His wife, the historian and philosopher Carolyn Merchant, confirmed the death.
The son of a Carolina farm boy turned oil executive, Dr. Sellers drew inspiration from his own family’s rise to material wealth, even as he idealized the life they — and America — had left behind and castigated the competitive, commodified capitalist lifestyle that subsumed them. “Capitalism commodifies and exploits all life, I conclude from my life and all I can learn,” he said at a conference in 1994.
Such language often got Dr. Sellers labeled a Marxist. He wasn’t one, but he was a radical, both in his writing and in his politics — especially during the 1960s at the University of California, Berkeley, where he spent most of his career.
He was best known for his book “The Market Revolution: Jacksonian America, 1815-1846,” published in 1991, in which he argued that the rapid expansion of capital and industry during that period did more than just create a new economy; it altered everything, including the way people worshiped, slept and even had sex.

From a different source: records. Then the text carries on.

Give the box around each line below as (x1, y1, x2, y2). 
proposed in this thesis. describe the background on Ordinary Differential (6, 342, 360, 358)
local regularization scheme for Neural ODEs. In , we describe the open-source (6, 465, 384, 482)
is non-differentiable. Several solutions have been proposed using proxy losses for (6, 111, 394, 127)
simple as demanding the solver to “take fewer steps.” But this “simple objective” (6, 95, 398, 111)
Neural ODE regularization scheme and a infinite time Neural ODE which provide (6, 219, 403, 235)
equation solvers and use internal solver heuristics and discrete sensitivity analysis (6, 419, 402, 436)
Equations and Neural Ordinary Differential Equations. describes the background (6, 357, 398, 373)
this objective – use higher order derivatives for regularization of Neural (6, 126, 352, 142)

Such changes, he posited, were largely unwelcome, and the passionate reaction of most Americans consolidated in the rise of Andrew Jackson, who as president took on the coastal elites, most famously in his veto of the Second Bank of the United States in 1832.

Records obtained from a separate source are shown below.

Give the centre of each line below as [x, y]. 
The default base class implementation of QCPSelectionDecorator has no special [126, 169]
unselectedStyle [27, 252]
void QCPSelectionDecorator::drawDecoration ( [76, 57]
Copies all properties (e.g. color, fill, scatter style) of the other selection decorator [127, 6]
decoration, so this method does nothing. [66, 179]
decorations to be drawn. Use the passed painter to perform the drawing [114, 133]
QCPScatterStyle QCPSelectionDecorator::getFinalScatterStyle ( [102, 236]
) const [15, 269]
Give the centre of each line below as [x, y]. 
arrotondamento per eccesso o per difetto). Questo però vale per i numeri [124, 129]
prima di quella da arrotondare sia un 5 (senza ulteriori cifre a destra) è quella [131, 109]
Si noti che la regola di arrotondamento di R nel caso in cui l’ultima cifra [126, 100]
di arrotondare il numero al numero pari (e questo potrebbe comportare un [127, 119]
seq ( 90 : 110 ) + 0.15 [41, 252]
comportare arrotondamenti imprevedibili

Dr. Sellers detested Jackson’s pro-slavery sentiment and Indian removal policies. But he argued that the primary object of the Jacksonians’ hatred was not Black people or Native Americans but capitalism and its benefactors. He also showed that by the end of his second term, Jackson’s movement, torn by internal contradictions and co-opted by moneyed interests, had mostly collapsed.

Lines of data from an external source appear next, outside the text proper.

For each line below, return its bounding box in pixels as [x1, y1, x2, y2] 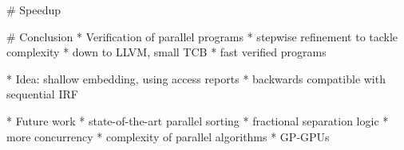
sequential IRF [6, 86, 78, 102]
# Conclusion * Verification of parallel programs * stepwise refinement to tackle [6, 28, 398, 44]
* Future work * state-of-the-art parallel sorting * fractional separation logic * [6, 112, 389, 129]
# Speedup [6, 2, 61, 17]
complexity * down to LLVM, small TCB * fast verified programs [6, 44, 327, 60]
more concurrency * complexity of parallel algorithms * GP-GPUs [6, 128, 330, 144]
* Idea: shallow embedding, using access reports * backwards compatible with [6, 70, 386, 87]

“He saw the Jacksonians as the last great expression of a democratic sensibility doomed to be overthrown by a capitalist bourgeois sensibility,” said Sean Wilentz, a historian at Princeton whose own book, “The Rise of American Democracy: Jefferson to Lincoln” (2005), further developed several of the themes of Dr. Sellers’s book.
The book’s impact was profound, at least within academic history. A 1994 conference in London was dedicated to it, and the concept of the market revolution has become a fixed part of the field’s firmament.